TRIO Best Practice articles are brief, structured reviews designed to provide the busy clinician with a handy outline and reference for day-to-day clinical decision making. The ENTtoday summaries below include the Background and Best Practice sections of the original article. To view the complete Laryngoscope articles free of charge, visit Laryngoscope.com.
Background
Gadolinium contrast enhanced T1 weighted magnetic resonance imaging (GdT1W MRI) is the most widely accepted evaluation for asymmetric sensorineural hearing loss (ASNHL).
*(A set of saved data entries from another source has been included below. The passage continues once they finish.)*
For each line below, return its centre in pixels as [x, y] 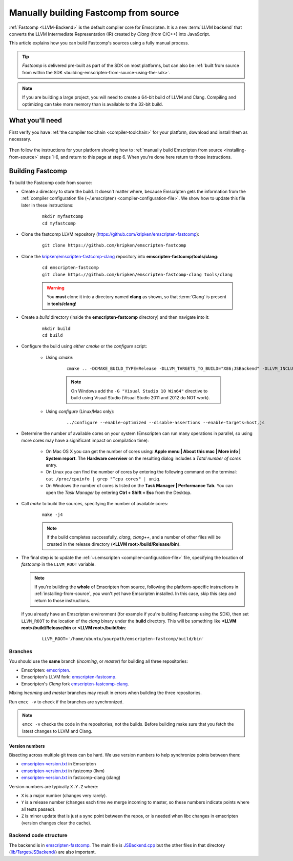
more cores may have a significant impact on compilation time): [85, 440]
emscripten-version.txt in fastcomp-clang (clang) [71, 778]
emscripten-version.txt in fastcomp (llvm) [63, 771]
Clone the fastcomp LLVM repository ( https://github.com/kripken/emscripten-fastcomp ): [110, 234]
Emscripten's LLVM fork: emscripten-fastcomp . [69, 677]
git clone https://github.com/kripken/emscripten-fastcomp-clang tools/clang [137, 274]
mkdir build [56, 328]
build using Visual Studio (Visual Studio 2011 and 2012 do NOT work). [140, 398]
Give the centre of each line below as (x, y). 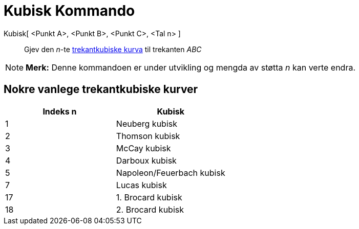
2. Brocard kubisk (150, 209)
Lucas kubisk (141, 185)
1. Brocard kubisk (149, 197)
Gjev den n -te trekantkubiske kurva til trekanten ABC (113, 49)
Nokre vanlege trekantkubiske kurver (101, 89)
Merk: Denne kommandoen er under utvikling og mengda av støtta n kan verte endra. (191, 67)
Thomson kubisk (148, 136)
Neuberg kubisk (147, 123)
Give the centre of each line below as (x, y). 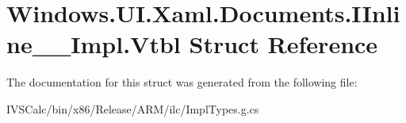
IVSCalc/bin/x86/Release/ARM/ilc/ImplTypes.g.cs (133, 108)
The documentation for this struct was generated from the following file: (182, 82)
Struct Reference (283, 44)
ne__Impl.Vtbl (94, 44)
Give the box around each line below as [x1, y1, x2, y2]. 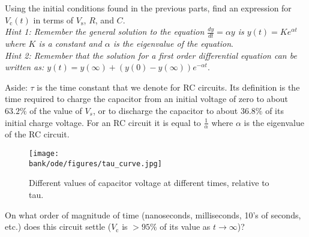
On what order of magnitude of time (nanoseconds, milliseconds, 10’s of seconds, [5, 208, 301, 221]
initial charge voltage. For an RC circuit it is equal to [5, 116, 201, 128]
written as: [5, 61, 44, 73]
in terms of [33, 13, 74, 26]
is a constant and [38, 37, 102, 50]
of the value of [29, 104, 82, 116]
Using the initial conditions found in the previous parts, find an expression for [5, 2, 292, 14]
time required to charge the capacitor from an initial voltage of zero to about [5, 92, 288, 105]

It has replaced auditory brainstem response (ABR) and computed tomography to detect anatomical abnormalities such as acoustic neuromas (ANs) as the initial screening test after obtaining the history, physical, and audiogram. The cost of a complete brain GdT1W MRI is not insignificant. Gadolinium has a risk of nephrogenic systemic fibrosis and must be used cautiously with renal dysfunction. Alternatively, noncontrasted fast spin-echo T2-weighted (FSE T2W) MRIs focused on the internal auditory canal (IAC) and cerebellopontine angle (CPA) can be performed in only 10 minutes. The sensitivity of these protocols for screening, particularly for smaller lesions, has been questioned. Disagreement exists regarding the cost-effectiveness and necessity of an initial GdT1W MRI, which is relevant in an era needing cost-containment.
Best Practice
Nonenhanced FSE T2W MRI targeted to the IAC/CPA can be used as an initial imaging modality to rule out anatomical abnormality in ASNHL because of the excellent detail it provides. It is rapid, cost-effective, and sensitive. To be appropriate and accurate, it requires patient evaluation by an experienced otolaryngologist, slices ≤ 2 mm, and review by a neuroradiologist. It should be applied judiciously to patients without other neurologic or vestibular symptoms. Otolaryngologists need to remain aware and counsel their patients that small ANs, labyrinthine ANs, and inflammatory disorders can be missed. It is crucial to have open communication between the otolaryngologist and neuroradiologist to ensure proper protocoling. The otolaryngologist should begin this by communicating that the MRI is ordered to evaluate for ASNHL; this is different than the widely accepted protocol with contrast. This will enable the neuroradiologist to evaluate the MRI appropriately and recommend further imaging with contrast to clarify positive findings or inadequate studies. Since the T2W screen can either reliably identify a mass or prompt the use of contrast, it is a safe and effective screening tool. The benefit could be realized in substantial time and cost savings for the patient and medical system (Laryngoscope. 2015;125:783-784).